Trump is right about the climate kooks

 Newsbusters:

As expected, President Donald Trump’s rebuke of the climate change hysteria in front of the pious apparatchiks at the United Nations sent the media into a tailspin, with The New York Times leading the pack.

Times climate reporters Somini Sengupta and Lisa Friedman snorted at Trump following his September 23 speech at the U.N. for alleging that the so-called “scientific consensus on global warming was created by ‘stupid people’” and having “lashed out at wind turbines, environmentalists and allies around the world while dismissing the dangers of climate change.”

Sengupta and Friedman railed that Trump’s remarks were “an extraordinary diatribe that ignored the human suffering exacted by the heat waves, wildfires and deadly floods that are aggravated by the burning of fossil fuels and, at the same time, stood at odds with the rapid expansion of renewable energy all over the world.”

JunkScience.com founder Steve Milloy blasted The Times over its self-inflicted conniption in comments to MRC Business:

The New York Times says there is an ‘overwhelming scientific consensus’ on climate. President Trump says climate science is from ‘stupid people.’ I hope we can get together and compromise on there being a ‘stupid people consensus?’

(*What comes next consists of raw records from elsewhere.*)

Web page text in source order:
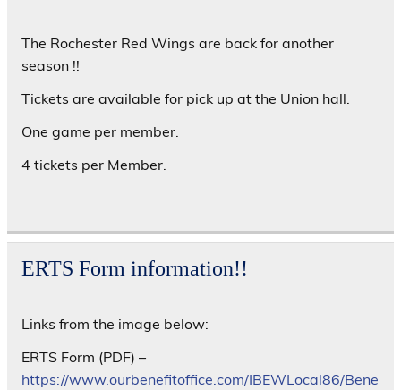
The Rochester Red Wings are back for another
season !!
Tickets are available for pick up at the Union hall.
One game per member.
4 tickets per Member.
ERTS Form information!!
Links from the image below:
ERTS Form (PDF) –
https://www.ourbenefitoffice.com/IBEWLocal86/Bene
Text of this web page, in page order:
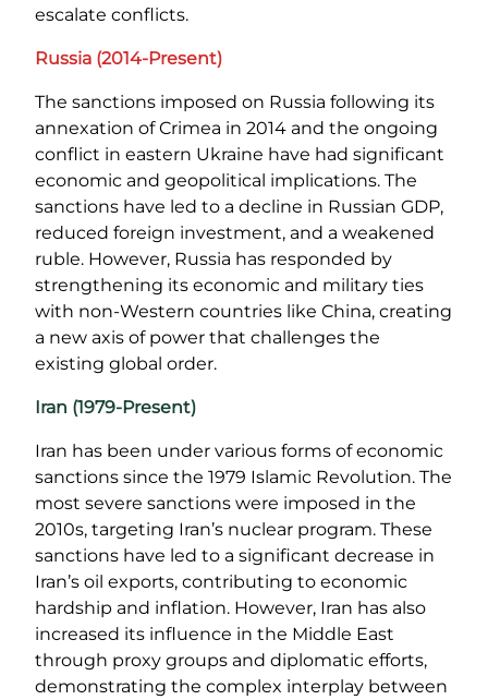
escalate conflicts.
Russia (2014-Present)
The sanctions imposed on Russia following its
annexation of Crimea in 2014 and the ongoing
conflict in eastern Ukraine have had significant
economic and geopolitical implications. The
sanctions have led to a decline in Russian GDP,
reduced foreign investment, and a weakened
ruble. However, Russia has responded by
strengthening its economic and military ties
with non-Western countries like China, creating
a new axis of power that challenges the
existing global order.
Iran (1979-Present)
Iran has been under various forms of economic
sanctions since the 1979 Islamic Revolution. The
most severe sanctions were imposed in the
2010s, targeting Iran’s nuclear program. These
sanctions have led to a significant decrease in
Iran’s oil exports, contributing to economic
hardship and inflation. However, Iran has also
increased its influence in the Middle East
through proxy groups and diplomatic efforts,
demonstrating the complex interplay between
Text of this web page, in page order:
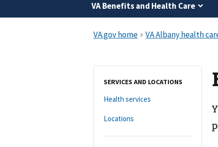
VA Benefits and Health Care
SERVICES AND LOCATIONS
Health services
Locations
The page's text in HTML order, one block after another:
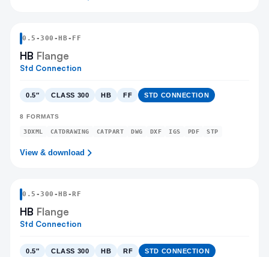
0.5 -300 -HB-FF
HB Flange
Std Connection
0.5″ CLASS 300 HB FF STD CONNECTION
8 FORMATS
3DXML CATDRAWING CATPART DWG DXF IGS PDF STP
View & download
0.5 -300 -HB-RF
HB Flange
Std Connection
0.5″ CLASS 300 HB RF STD CONNECTION
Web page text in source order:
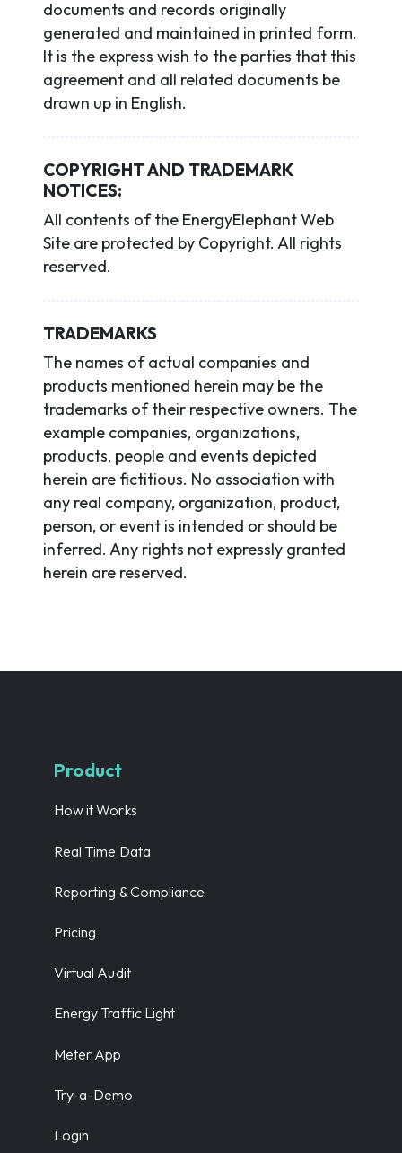
documents and records originally
generated and maintained in printed form.
It is the express wish to the parties that this
agreement and all related documents be
drawn up in English.
COPYRIGHT AND TRADEMARK
NOTICES:
All contents of the EnergyElephant Web
Site are protected by Copyright. All rights
reserved.
TRADEMARKS
The names of actual companies and
products mentioned herein may be the
trademarks of their respective owners. The
example companies, organizations,
products, people and events depicted
herein are fictitious. No association with
any real company, organization, product,
person, or event is intended or should be
inferred. Any rights not expressly granted
herein are reserved.
Product
How it Works
Real Time Data
Reporting & Compliance
Pricing
Virtual Audit
Energy Traffic Light
Meter App
Try-a-Demo
Login
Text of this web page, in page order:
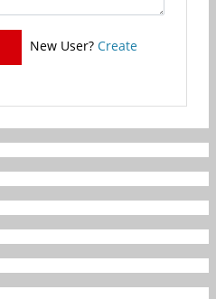
New User? Create
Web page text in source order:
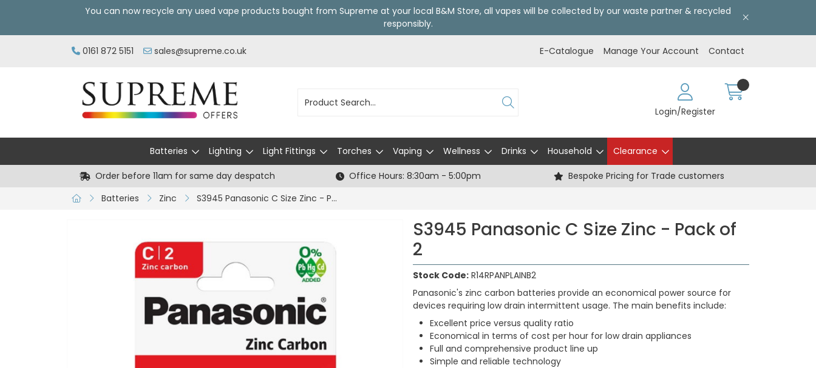
You can now recycle any used vape products bought from Supreme at your local B&M Store, all vapes will be collected by our waste partner & recycled
responsibly.
0161 872 5151 sales@supreme.co.uk E-Catalogue Manage Your Account Contact
Login/Register
Batteries Lighting Light Fittings Torches Vaping Wellness Drinks Household Clearance
Order before 11am for same day despatch Office Hours: 8:30am - 5:00pm
Bespoke Pricing for Trade customers
Batteries
Zinc S3945 Panasonic C Size Zinc - Pack of 2
S3945 Panasonic C Size Zinc - Pack of
2
Stock Code: R14RPANPLAINB2
Panasonic's zinc carbon batteries provide an economical power source for
devices requiring low drain intermittent usage. The main benefits include:
Excellent price versus quality ratio
Economical in terms of cost per hour for low drain appliances
Full and comprehensive product line up
Simple and reliable technology

Milloy right. The Times once again whipped out the tired old environmentalist drum that there is somehow "overwhelming" scientific consensus that “the burning of coal, oil and gas has raised the average global temperature by well over 1 degree Celsius, or 1.8 degrees Fahrenheit, compared to the preindustrial era, and has exacerbated deadly heat, fires and floods.” But as meteorologist Dr. Roy Spencer retorted in July 2025, “one looks at rainfall statistics across the U.S. extending back to the mid- to late-1800s, there is little evidence for anything that might be considered related to human-caused climate change.”

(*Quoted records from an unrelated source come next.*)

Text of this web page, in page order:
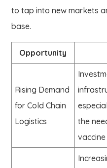
to tap into new markets
base.
Opportunity
Rising Demand
for Cold Chain
Logistics
the
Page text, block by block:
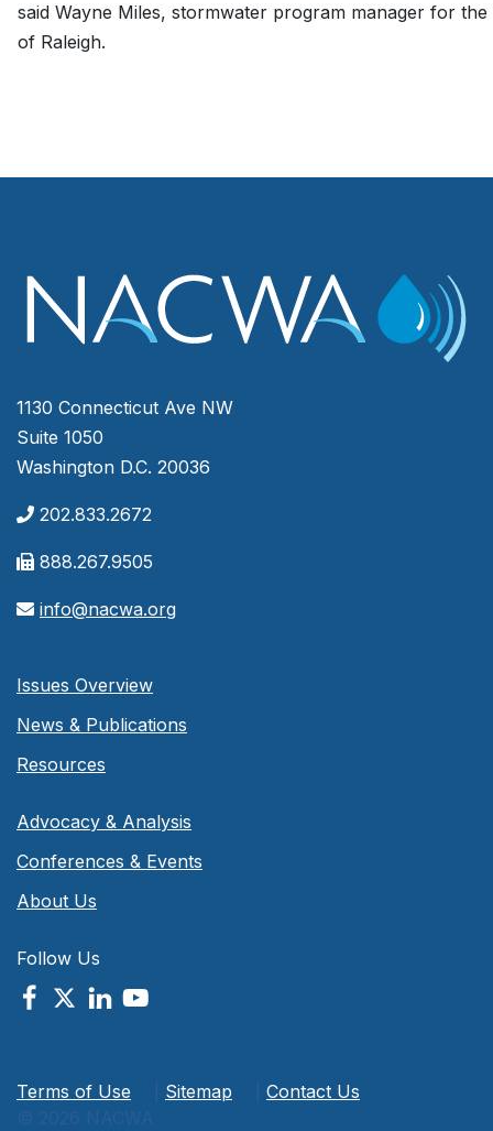
said Wayne Miles, stormwater program manager for the
of Raleigh.
1130 Connecticut Ave NW
Suite 1050
Washington D.C. 20036
202.833.2672
888.267.9505
info@nacwa.org
Issues Overview
News & Publications
Resources
Advocacy & Analysis
Conferences & Events
About Us
Follow Us
Terms of Use Sitemap
Contact Us
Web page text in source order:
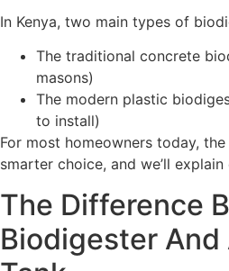
In Kenya, two main types of
The traditional concrete
masons)
The modern plastic
to install)
For most homeowners today,
smarter choice, and we’ll
The Difference
Biodigester And
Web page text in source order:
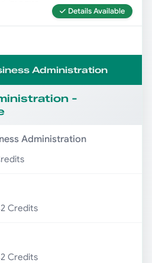
Details Available
Administration
-
Administration
Credits
Credits
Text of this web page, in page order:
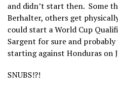
and didn’t start then. Some
Berhalter, others get
could start a World Cup
Sargent for sure and
starting against Honduras on
SNUBS!?!
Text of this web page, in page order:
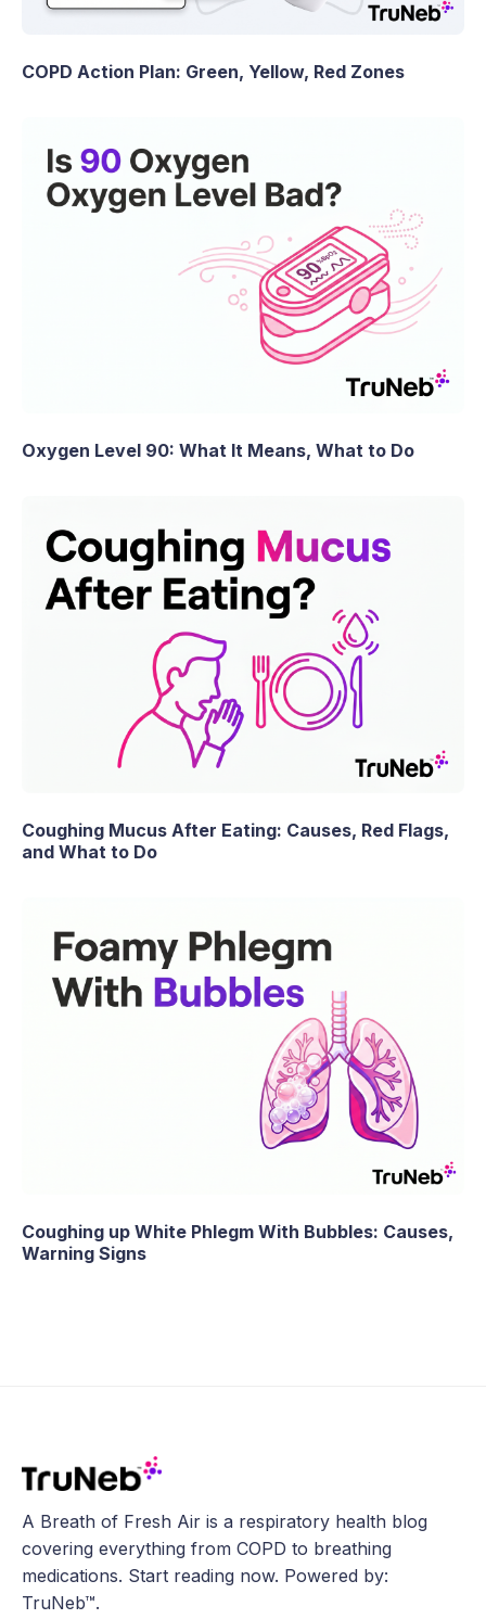
COPD Action Plan: Green, Yellow, Red Zones
Oxygen Level 90: What It Means, What to Do
Coughing Mucus After Eating: Causes, Red Flags,
and What to Do
Coughing up White Phlegm With Bubbles: Causes,
Warning Signs
A Breath of Fresh Air is a respiratory health blog
covering everything from COPD to breathing
medications. Start reading now. Powered by:
TruNeb™.

In fact, wrote Spencer, “For flooding, the most recent IPCC report (AR6) said there is ‘low confidence for observed changes in the magnitude or frequency of floods at the global scale.’” Spencer concluded in effect that “[t]he public has been misled on climate science, and we are trying to set the record straight.” One would think that the so-called “paper of record” would “set the record straight,” but The Times has proven over the years that it is more willing to bend the record into a pretzel to fit its climate buffoonery rather than straighten out anything.

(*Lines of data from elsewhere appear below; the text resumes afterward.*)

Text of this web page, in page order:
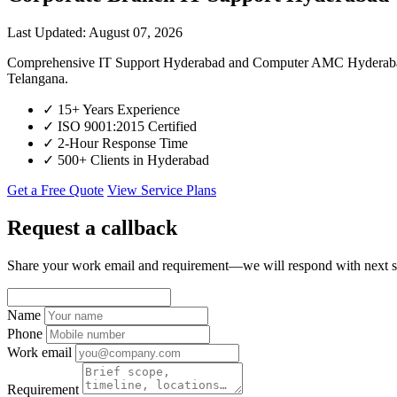
Last Updated: August 07, 2026
Comprehensive IT Support Hyderabad and Computer AMC
Telangana.
✓ 15+ Years Experience
✓ ISO 9001:2015 Certified
✓ 2-Hour Response Time
✓ 500+ Clients in Hyderabad
Get a Free Quote View Service Plans
Request a callback
Share your work email and requirement—we will respond with next
Name
Phone
Work email
Requirement
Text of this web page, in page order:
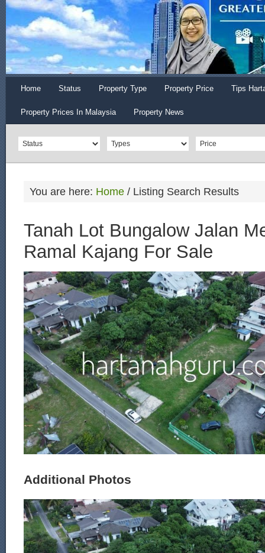
Home Status Property Type Property Price Tips
Property Prices In Malaysia Property News
You are here: Home / Listing Search Results
Tanah Lot Bungalow Jalan
Ramal Kajang For Sale
Additional Photos
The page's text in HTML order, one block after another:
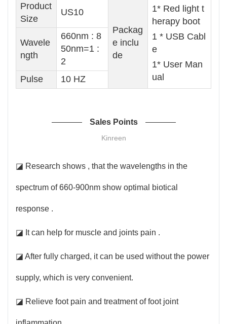
Product
Size
US10
Packag
e inclu
de
1* Red light t
herapy boot
1 * USB Cabl
e
1* User Man
ual
Wavele
ngth
660nm : 8
50nm=1 :
2
Pulse
10 HZ
Sales Points
Kinreen
◪ Research shows , that the wavelengths in the
spectrum of 660-900nm show optimal biotical
response .
◪ It can help for muscle and joints pain .
◪ After fully charged, it can be used without the power
supply, which is very convenient.
◪ Relieve foot pain and treatment of foot joint

Sengupta and Friedman even tried fact-checking Trump for assailing “environmentalists for wanting to ‘kill all the cows,’ a claim for which there is no evidence. Cattle produce methane emissions, a potent greenhouse gas, and for that and other reasons, some environmentalists have urged people to eat less meat.”

Talk about gaslighting: no pun intended.
...

It is currently 69 degrees in South Texas this morning.  I think I will survive that with a light jacket.  While the Houston area has sometimes had flooding, it is relatively flat and closer to the coast than Washington, Texas, where the Texas Declaration of Independence was signed.  There are a lot of cows in this area, and while there are few vegetarians in the area, most of the residents eat meat.  The Steak Houses are generally full around here.